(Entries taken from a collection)
**********

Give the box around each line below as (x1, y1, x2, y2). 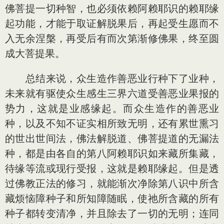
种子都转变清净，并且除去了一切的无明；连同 (5, 207, 219, 219)
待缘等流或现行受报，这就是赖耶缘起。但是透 (5, 162, 219, 174)
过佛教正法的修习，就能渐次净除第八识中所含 (5, 177, 219, 189)
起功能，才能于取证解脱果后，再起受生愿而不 (5, 17, 219, 29)
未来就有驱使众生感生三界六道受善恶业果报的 (5, 87, 219, 99)
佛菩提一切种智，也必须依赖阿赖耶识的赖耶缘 (5, 2, 219, 14)
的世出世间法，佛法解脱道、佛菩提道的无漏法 (5, 132, 219, 144)
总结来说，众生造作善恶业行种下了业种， (5, 72, 219, 84)
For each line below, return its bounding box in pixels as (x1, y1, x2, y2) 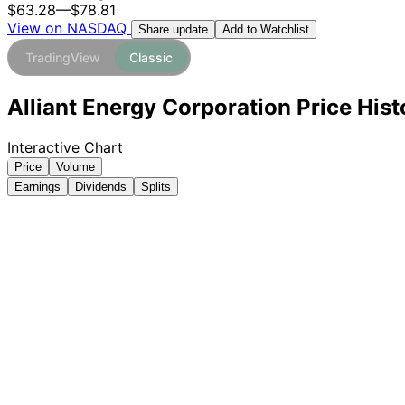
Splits (141, 180, 171, 194)
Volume (56, 160, 95, 174)
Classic (129, 50, 173, 66)
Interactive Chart (7, 138, 123, 157)
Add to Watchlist (221, 23, 310, 37)
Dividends (75, 180, 127, 194)
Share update (138, 23, 208, 37)
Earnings (14, 180, 61, 194)
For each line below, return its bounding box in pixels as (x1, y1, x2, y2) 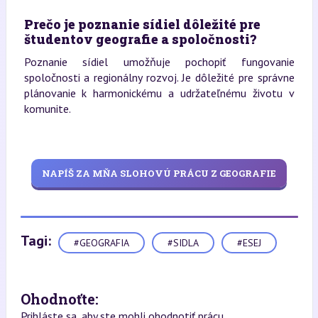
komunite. (23, 102, 71, 116)
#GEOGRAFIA (73, 236, 129, 249)
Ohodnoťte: (20, 290, 99, 308)
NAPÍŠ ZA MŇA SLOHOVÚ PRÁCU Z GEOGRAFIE (42, 166, 276, 180)
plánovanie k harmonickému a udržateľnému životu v (23, 86, 295, 100)
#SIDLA (167, 236, 199, 249)
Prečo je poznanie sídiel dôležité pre (23, 16, 261, 33)
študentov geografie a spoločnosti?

**********

Final stretch of the data: repeat exactly each line from the one containing "Dividends (75, 180, 127, 194)" through the last, and omit all pictures.

Dividends (75, 180, 127, 194)
Share update (138, 23, 208, 37)
Earnings (14, 180, 61, 194)
For each line below, return its bounding box in pixels as (x1, y1, x2, y2) 
komunite. (23, 102, 71, 116)
#GEOGRAFIA (73, 236, 129, 249)
Ohodnoťte: (20, 290, 99, 308)
NAPÍŠ ZA MŇA SLOHOVÚ PRÁCU Z GEOGRAFIE (42, 166, 276, 180)
plánovanie k harmonickému a udržateľnému životu v (23, 86, 295, 100)
#SIDLA (167, 236, 199, 249)
Prečo je poznanie sídiel dôležité pre (23, 16, 261, 33)
študentov geografie a spoločnosti?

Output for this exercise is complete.